Dataset excerpts
[Start of Attachment]
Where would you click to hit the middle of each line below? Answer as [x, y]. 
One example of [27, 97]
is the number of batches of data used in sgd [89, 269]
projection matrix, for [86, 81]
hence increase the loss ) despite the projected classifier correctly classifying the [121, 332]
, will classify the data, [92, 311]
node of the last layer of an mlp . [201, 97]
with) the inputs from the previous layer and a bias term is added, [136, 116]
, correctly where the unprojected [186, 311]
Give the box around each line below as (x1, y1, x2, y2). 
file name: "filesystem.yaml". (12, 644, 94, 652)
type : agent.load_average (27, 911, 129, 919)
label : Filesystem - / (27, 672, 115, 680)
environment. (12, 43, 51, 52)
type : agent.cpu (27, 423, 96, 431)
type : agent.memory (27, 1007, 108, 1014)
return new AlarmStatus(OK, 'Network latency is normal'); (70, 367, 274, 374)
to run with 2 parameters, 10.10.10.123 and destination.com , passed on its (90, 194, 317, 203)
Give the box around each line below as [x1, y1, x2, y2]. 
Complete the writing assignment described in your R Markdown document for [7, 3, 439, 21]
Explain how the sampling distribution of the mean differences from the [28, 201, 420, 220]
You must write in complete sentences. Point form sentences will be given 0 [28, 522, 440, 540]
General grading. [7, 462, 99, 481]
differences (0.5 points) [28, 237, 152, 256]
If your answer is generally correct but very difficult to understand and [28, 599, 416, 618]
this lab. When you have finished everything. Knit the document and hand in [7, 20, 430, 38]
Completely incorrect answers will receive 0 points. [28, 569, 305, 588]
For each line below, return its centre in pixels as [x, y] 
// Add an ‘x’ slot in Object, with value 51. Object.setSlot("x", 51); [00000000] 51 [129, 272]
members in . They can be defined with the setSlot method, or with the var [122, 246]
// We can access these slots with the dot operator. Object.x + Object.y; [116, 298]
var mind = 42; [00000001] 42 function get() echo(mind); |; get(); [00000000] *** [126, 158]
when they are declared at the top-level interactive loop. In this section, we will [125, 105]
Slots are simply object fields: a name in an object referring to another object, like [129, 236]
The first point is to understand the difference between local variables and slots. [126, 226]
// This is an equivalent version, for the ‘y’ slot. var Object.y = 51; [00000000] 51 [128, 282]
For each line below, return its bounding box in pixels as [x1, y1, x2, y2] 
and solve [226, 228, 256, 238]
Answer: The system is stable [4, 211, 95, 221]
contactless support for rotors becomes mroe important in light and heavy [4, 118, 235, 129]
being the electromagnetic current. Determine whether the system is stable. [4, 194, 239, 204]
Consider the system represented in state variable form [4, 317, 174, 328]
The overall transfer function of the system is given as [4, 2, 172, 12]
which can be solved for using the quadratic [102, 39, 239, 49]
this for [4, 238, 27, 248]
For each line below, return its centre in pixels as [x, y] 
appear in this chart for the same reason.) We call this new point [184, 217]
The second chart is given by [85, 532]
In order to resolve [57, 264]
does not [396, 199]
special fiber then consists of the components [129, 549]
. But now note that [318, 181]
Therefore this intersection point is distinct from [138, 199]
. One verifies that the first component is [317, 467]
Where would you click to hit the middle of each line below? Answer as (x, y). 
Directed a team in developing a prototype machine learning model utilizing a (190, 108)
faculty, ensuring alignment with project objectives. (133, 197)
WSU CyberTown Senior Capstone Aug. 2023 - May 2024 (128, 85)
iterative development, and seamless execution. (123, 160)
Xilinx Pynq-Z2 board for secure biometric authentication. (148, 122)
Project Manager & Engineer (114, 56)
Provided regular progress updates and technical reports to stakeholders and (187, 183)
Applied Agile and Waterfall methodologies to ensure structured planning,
[End of Attachment]
Task directions: Reproduce the data shown above in its entirety, keeping each word as it is.

Expected answer:
Where would you click to hit the middle of each line below? Answer as [x, y]. 
One example of [27, 97]
is the number of batches of data used in sgd [89, 269]
projection matrix, for [86, 81]
hence increase the loss ) despite the projected classifier correctly classifying the [121, 332]
, will classify the data, [92, 311]
node of the last layer of an mlp . [201, 97]
with) the inputs from the previous layer and a bias term is added, [136, 116]
, correctly where the unprojected [186, 311]
Give the box around each line below as (x1, y1, x2, y2). 
file name: "filesystem.yaml". (12, 644, 94, 652)
type : agent.load_average (27, 911, 129, 919)
label : Filesystem - / (27, 672, 115, 680)
environment. (12, 43, 51, 52)
type : agent.cpu (27, 423, 96, 431)
type : agent.memory (27, 1007, 108, 1014)
return new AlarmStatus(OK, 'Network latency is normal'); (70, 367, 274, 374)
to run with 2 parameters, 10.10.10.123 and destination.com , passed on its (90, 194, 317, 203)
Give the box around each line below as [x1, y1, x2, y2]. 
Complete the writing assignment described in your R Markdown document for [7, 3, 439, 21]
Explain how the sampling distribution of the mean differences from the [28, 201, 420, 220]
You must write in complete sentences. Point form sentences will be given 0 [28, 522, 440, 540]
General grading. [7, 462, 99, 481]
differences (0.5 points) [28, 237, 152, 256]
If your answer is generally correct but very difficult to understand and [28, 599, 416, 618]
this lab. When you have finished everything. Knit the document and hand in [7, 20, 430, 38]
Completely incorrect answers will receive 0 points. [28, 569, 305, 588]
For each line below, return its centre in pixels as [x, y] 
// Add an ‘x’ slot in Object, with value 51. Object.setSlot("x", 51); [00000000] 51 [129, 272]
members in . They can be defined with the setSlot method, or with the var [122, 246]
// We can access these slots with the dot operator. Object.x + Object.y; [116, 298]
var mind = 42; [00000001] 42 function get() echo(mind); |; get(); [00000000] *** [126, 158]
when they are declared at the top-level interactive loop. In this section, we will [125, 105]
Slots are simply object fields: a name in an object referring to another object, like [129, 236]
The first point is to understand the difference between local variables and slots. [126, 226]
// This is an equivalent version, for the ‘y’ slot. var Object.y = 51; [00000000] 51 [128, 282]
For each line below, return its bounding box in pixels as [x1, y1, x2, y2] 
and solve [226, 228, 256, 238]
Answer: The system is stable [4, 211, 95, 221]
contactless support for rotors becomes mroe important in light and heavy [4, 118, 235, 129]
being the electromagnetic current. Determine whether the system is stable. [4, 194, 239, 204]
Consider the system represented in state variable form [4, 317, 174, 328]
The overall transfer function of the system is given as [4, 2, 172, 12]
which can be solved for using the quadratic [102, 39, 239, 49]
this for [4, 238, 27, 248]
For each line below, return its centre in pixels as [x, y] 
appear in this chart for the same reason.) We call this new point [184, 217]
The second chart is given by [85, 532]
In order to resolve [57, 264]
does not [396, 199]
special fiber then consists of the components [129, 549]
. But now note that [318, 181]
Therefore this intersection point is distinct from [138, 199]
. One verifies that the first component is [317, 467]
Where would you click to hit the middle of each line below? Answer as (x, y). 
Directed a team in developing a prototype machine learning model utilizing a (190, 108)
faculty, ensuring alignment with project objectives. (133, 197)
WSU CyberTown Senior Capstone Aug. 2023 - May 2024 (128, 85)
iterative development, and seamless execution. (123, 160)
Xilinx Pynq-Z2 board for secure biometric authentication. (148, 122)
Project Manager & Engineer (114, 56)
Provided regular progress updates and technical reports to stakeholders and (187, 183)
Applied Agile and Waterfall methodologies to ensure structured planning,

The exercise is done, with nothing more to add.